(DATA EXTRACT Opens)

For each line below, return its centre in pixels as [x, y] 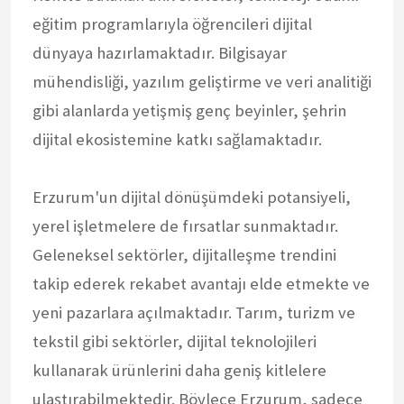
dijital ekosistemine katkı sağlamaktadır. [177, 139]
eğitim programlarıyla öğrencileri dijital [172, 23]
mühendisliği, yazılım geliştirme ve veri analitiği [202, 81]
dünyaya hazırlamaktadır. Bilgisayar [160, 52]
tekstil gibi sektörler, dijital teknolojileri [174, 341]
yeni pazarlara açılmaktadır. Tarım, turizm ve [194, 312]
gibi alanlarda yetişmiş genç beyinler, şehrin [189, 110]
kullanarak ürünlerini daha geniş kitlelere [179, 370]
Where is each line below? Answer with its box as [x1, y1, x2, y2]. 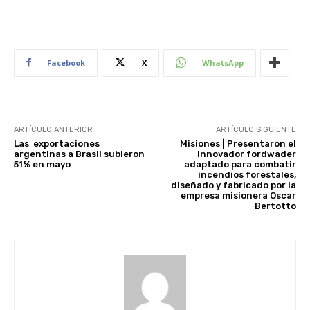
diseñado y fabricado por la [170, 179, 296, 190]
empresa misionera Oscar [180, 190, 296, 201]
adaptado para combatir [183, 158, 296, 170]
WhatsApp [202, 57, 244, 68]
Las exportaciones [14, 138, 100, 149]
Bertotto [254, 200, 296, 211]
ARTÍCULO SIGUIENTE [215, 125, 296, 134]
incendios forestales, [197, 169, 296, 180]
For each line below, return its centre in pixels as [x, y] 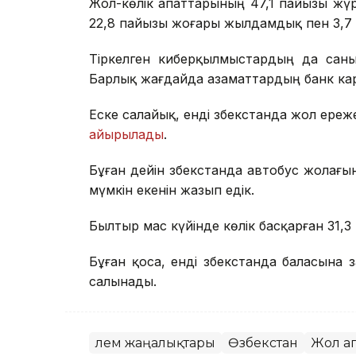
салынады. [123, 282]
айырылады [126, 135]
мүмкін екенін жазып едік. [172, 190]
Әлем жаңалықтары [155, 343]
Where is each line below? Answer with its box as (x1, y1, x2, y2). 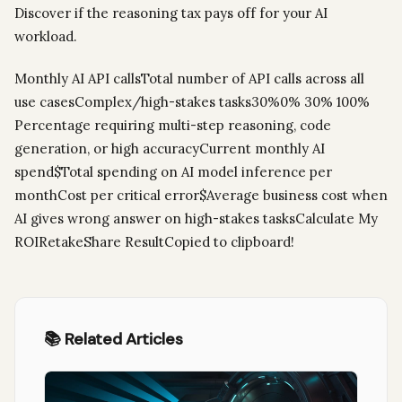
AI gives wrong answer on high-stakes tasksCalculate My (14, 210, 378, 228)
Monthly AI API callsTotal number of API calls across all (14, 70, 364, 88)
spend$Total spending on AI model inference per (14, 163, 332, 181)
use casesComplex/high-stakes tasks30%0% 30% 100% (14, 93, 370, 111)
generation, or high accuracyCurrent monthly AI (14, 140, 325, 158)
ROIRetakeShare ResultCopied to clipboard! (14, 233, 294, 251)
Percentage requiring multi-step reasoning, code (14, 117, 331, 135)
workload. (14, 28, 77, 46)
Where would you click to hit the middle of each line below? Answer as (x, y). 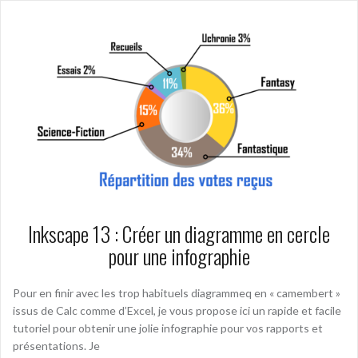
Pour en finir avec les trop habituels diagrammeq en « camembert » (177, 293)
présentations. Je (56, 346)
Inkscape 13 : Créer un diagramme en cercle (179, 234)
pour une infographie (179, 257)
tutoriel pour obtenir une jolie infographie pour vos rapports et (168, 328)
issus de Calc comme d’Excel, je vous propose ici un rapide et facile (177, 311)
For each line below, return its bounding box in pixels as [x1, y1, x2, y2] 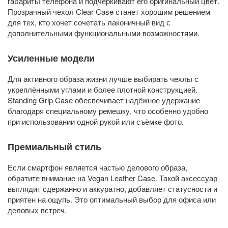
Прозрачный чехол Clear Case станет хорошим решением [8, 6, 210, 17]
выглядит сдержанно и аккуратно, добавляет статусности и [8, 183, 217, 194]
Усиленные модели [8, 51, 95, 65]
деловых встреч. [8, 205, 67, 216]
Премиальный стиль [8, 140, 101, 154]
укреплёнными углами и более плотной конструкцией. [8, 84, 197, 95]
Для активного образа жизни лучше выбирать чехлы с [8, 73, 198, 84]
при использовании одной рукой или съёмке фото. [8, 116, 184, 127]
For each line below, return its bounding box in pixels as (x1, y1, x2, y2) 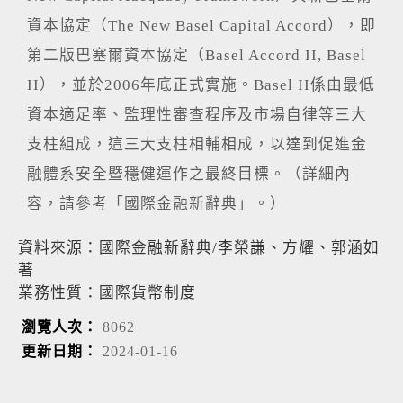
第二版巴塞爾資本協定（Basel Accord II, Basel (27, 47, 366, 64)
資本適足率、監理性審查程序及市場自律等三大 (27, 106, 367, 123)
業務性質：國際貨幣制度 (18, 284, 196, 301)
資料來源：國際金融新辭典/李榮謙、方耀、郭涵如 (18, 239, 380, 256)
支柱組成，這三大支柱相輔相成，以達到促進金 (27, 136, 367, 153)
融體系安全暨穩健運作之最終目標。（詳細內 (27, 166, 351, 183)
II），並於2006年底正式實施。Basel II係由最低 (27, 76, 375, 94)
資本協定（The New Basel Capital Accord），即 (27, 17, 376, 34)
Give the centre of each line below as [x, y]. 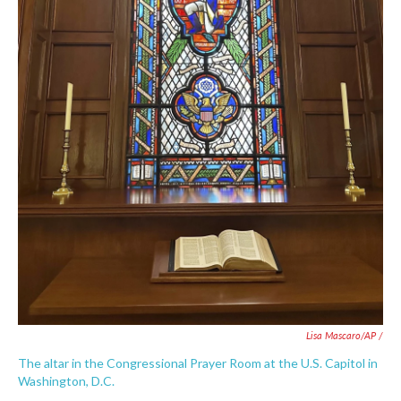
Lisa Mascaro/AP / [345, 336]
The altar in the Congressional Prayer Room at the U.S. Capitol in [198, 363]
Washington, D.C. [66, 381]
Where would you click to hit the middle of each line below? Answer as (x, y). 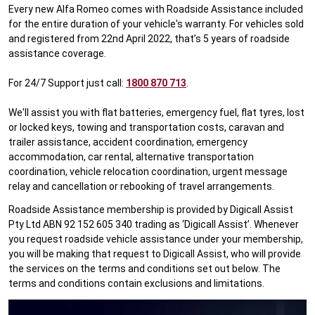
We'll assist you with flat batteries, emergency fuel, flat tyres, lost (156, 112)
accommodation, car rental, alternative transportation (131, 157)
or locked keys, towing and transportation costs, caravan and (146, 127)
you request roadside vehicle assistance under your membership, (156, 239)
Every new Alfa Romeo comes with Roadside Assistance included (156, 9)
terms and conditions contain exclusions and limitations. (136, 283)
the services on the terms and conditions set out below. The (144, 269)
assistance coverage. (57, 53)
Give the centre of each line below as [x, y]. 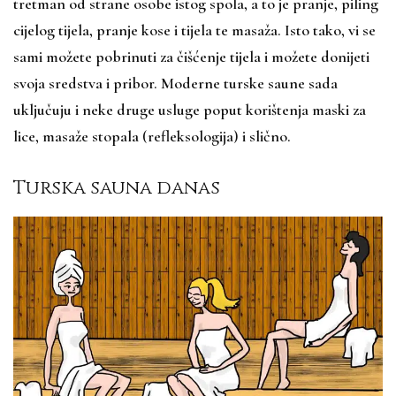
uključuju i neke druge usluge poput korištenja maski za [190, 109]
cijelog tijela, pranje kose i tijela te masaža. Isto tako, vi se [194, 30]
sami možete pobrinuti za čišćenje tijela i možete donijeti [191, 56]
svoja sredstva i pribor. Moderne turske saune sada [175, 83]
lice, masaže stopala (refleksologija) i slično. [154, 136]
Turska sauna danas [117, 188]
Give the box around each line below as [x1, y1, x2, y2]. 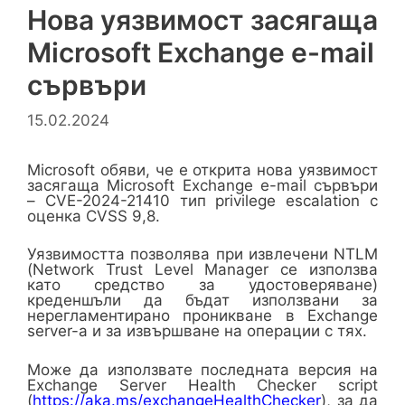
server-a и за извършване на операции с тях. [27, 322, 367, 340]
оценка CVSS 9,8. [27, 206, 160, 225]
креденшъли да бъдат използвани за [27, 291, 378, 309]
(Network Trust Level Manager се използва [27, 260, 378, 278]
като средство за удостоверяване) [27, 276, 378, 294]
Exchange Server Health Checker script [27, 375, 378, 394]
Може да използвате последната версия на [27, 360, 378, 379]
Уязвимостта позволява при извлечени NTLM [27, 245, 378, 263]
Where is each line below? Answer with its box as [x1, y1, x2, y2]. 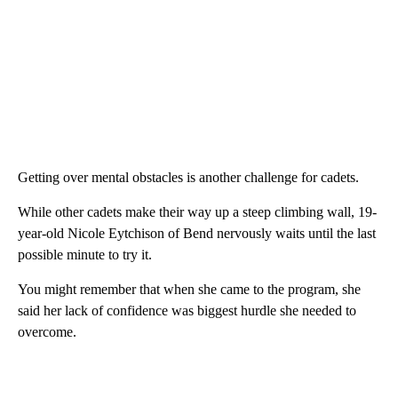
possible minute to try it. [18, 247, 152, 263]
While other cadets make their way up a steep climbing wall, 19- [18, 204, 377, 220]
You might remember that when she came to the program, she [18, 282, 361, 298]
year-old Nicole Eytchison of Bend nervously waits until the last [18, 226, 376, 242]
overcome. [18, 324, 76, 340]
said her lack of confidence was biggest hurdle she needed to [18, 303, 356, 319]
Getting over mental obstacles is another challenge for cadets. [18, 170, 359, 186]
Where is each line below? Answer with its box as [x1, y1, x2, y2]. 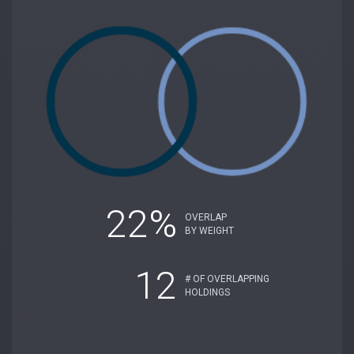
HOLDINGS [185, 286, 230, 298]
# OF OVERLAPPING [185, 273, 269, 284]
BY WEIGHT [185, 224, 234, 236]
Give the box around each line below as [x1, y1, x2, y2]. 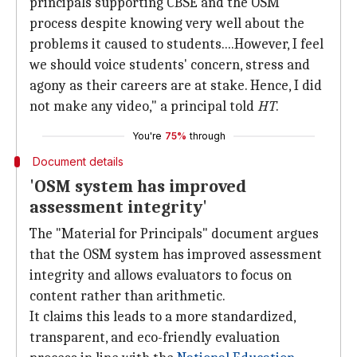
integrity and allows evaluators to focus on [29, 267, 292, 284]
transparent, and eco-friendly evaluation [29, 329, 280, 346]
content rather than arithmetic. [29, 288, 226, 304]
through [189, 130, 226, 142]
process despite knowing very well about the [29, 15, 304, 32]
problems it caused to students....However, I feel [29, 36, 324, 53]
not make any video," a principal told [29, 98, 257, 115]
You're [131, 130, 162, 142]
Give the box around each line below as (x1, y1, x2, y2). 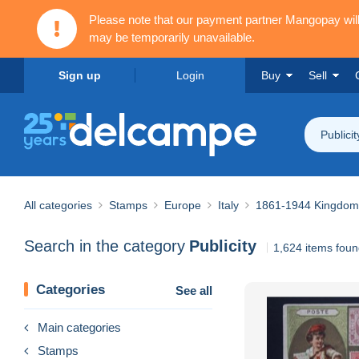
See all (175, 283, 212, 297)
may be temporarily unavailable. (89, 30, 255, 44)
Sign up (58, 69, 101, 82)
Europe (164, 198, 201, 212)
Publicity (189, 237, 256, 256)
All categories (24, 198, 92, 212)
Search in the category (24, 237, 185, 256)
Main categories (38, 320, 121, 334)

(DATA EXTRACT Closes)

# EXERCISE DESCRIPTION
Reproduce each entry exactly as written, but leave out the images.

# TASK SOLUTION
For each line below, return its centre in pixels as [x, y] 
dijital ekosistemine katkı sağlamaktadır. [177, 139]
eğitim programlarıyla öğrencileri dijital [172, 23]
mühendisliği, yazılım geliştirme ve veri analitiği [202, 81]
dünyaya hazırlamaktadır. Bilgisayar [160, 52]
tekstil gibi sektörler, dijital teknolojileri [174, 341]
yeni pazarlara açılmaktadır. Tarım, turizm ve [194, 312]
gibi alanlarda yetişmiş genç beyinler, şehrin [189, 110]
kullanarak ürünlerini daha geniş kitlelere [179, 370]
Where is each line below? Answer with its box as [x1, y1, x2, y2]. 
diseñado y fabricado por la [170, 179, 296, 190]
empresa misionera Oscar [180, 190, 296, 201]
adaptado para combatir [183, 158, 296, 170]
WhatsApp [202, 57, 244, 68]
Las exportaciones [14, 138, 100, 149]
Bertotto [254, 200, 296, 211]
ARTÍCULO SIGUIENTE [215, 125, 296, 134]
incendios forestales, [197, 169, 296, 180]
For each line below, return its centre in pixels as [x, y] 
салынады. [123, 282]
айырылады [126, 135]
мүмкін екенін жазып едік. [172, 190]
Әлем жаңалықтары [155, 343]
Where is each line below? Answer with its box as (x1, y1, x2, y2). 
AI gives wrong answer on high-stakes tasksCalculate My (14, 210, 378, 228)
Monthly AI API callsTotal number of API calls across all (14, 70, 364, 88)
spend$Total spending on AI model inference per (14, 163, 332, 181)
use casesComplex/high-stakes tasks30%0% 30% 100% (14, 93, 370, 111)
generation, or high accuracyCurrent monthly AI (14, 140, 325, 158)
ROIRetakeShare ResultCopied to clipboard! (14, 233, 294, 251)
Percentage requiring multi-step reasoning, code (14, 117, 331, 135)
workload. (14, 28, 77, 46)
Where would you click to hit the middle of each line below? Answer as (x, y). 
Pour en finir avec les trop habituels diagrammeq en « camembert » (177, 293)
présentations. Je (56, 346)
Inkscape 13 : Créer un diagramme en cercle (179, 234)
pour une infographie (179, 257)
tutoriel pour obtenir une jolie infographie pour vos rapports et (168, 328)
issus de Calc comme d’Excel, je vous propose ici un rapide et facile (177, 311)
For each line below, return its bounding box in pixels as [x1, y1, x2, y2] 
Прозрачный чехол Clear Case станет хорошим решением [8, 6, 210, 17]
выглядит сдержанно и аккуратно, добавляет статусности и [8, 183, 217, 194]
Усиленные модели [8, 51, 95, 65]
деловых встреч. [8, 205, 67, 216]
Премиальный стиль [8, 140, 101, 154]
укреплёнными углами и более плотной конструкцией. [8, 84, 197, 95]
Для активного образа жизни лучше выбирать чехлы с [8, 73, 198, 84]
при использовании одной рукой или съёмке фото. [8, 116, 184, 127]
For each line below, return its bounding box in pixels as (x1, y1, x2, y2) 
第二版巴塞爾資本協定（Basel Accord II, Basel (27, 47, 366, 64)
資本適足率、監理性審查程序及市場自律等三大 (27, 106, 367, 123)
業務性質：國際貨幣制度 (18, 284, 196, 301)
資料來源：國際金融新辭典/李榮謙、方耀、郭涵如 (18, 239, 380, 256)
支柱組成，這三大支柱相輔相成，以達到促進金 (27, 136, 367, 153)
融體系安全暨穩健運作之最終目標。（詳細內 (27, 166, 351, 183)
II），並於2006年底正式實施。Basel II係由最低 (27, 76, 375, 94)
資本協定（The New Basel Capital Accord），即 (27, 17, 376, 34)
Give the centre of each line below as [x, y]. 
Lisa Mascaro/AP / [345, 336]
The altar in the Congressional Prayer Room at the U.S. Capitol in [198, 363]
Washington, D.C. [66, 381]
Where would you click to hit the middle of each line below? Answer as (x, y). 
We'll assist you with flat batteries, emergency fuel, flat tyres, lost (156, 112)
accommodation, car rental, alternative transportation (131, 157)
or locked keys, towing and transportation costs, caravan and (146, 127)
you request roadside vehicle assistance under your membership, (156, 239)
Every new Alfa Romeo comes with Roadside Assistance included (156, 9)
terms and conditions contain exclusions and limitations. (136, 283)
the services on the terms and conditions set out below. The (144, 269)
assistance coverage. (57, 53)
Give the centre of each line below as [x, y]. 
uključuju i neke druge usluge poput korištenja maski za [190, 109]
cijelog tijela, pranje kose i tijela te masaža. Isto tako, vi se [194, 30]
sami možete pobrinuti za čišćenje tijela i možete donijeti [191, 56]
svoja sredstva i pribor. Moderne turske saune sada [175, 83]
lice, masaže stopala (refleksologija) i slično. [154, 136]
Turska sauna danas [117, 188]
Give the box around each line below as [x1, y1, x2, y2]. 
server-a и за извършване на операции с тях. [27, 322, 367, 340]
оценка CVSS 9,8. [27, 206, 160, 225]
креденшъли да бъдат използвани за [27, 291, 378, 309]
(Network Trust Level Manager се използва [27, 260, 378, 278]
като средство за удостоверяване) [27, 276, 378, 294]
Exchange Server Health Checker script [27, 375, 378, 394]
Може да използвате последната версия на [27, 360, 378, 379]
Уязвимостта позволява при извлечени NTLM [27, 245, 378, 263]
Where is each line below? Answer with its box as [x1, y1, x2, y2]. 
possible minute to try it. [18, 247, 152, 263]
While other cadets make their way up a steep climbing wall, 19- [18, 204, 377, 220]
You might remember that when she came to the program, she [18, 282, 361, 298]
year-old Nicole Eytchison of Bend nervously waits until the last [18, 226, 376, 242]
overcome. [18, 324, 76, 340]
said her lack of confidence was biggest hurdle she needed to [18, 303, 356, 319]
Getting over mental obstacles is another challenge for cadets. [18, 170, 359, 186]
Where is each line below? Answer with its box as [x1, y1, x2, y2]. 
HOLDINGS [185, 286, 230, 298]
# OF OVERLAPPING [185, 273, 269, 284]
BY WEIGHT [185, 224, 234, 236]
Give the box around each line below as [x1, y1, x2, y2]. 
integrity and allows evaluators to focus on [29, 267, 292, 284]
transparent, and eco-friendly evaluation [29, 329, 280, 346]
content rather than arithmetic. [29, 288, 226, 304]
through [189, 130, 226, 142]
process despite knowing very well about the [29, 15, 304, 32]
problems it caused to students....However, I feel [29, 36, 324, 53]
not make any video," a principal told [29, 98, 257, 115]
You're [131, 130, 162, 142]
Give the box around each line below as (x1, y1, x2, y2). 
See all (175, 283, 212, 297)
may be temporarily unavailable. (89, 30, 255, 44)
Sign up (58, 69, 101, 82)
Europe (164, 198, 201, 212)
Publicity (189, 237, 256, 256)
All categories (24, 198, 92, 212)
Search in the category (24, 237, 185, 256)
Main categories (38, 320, 121, 334)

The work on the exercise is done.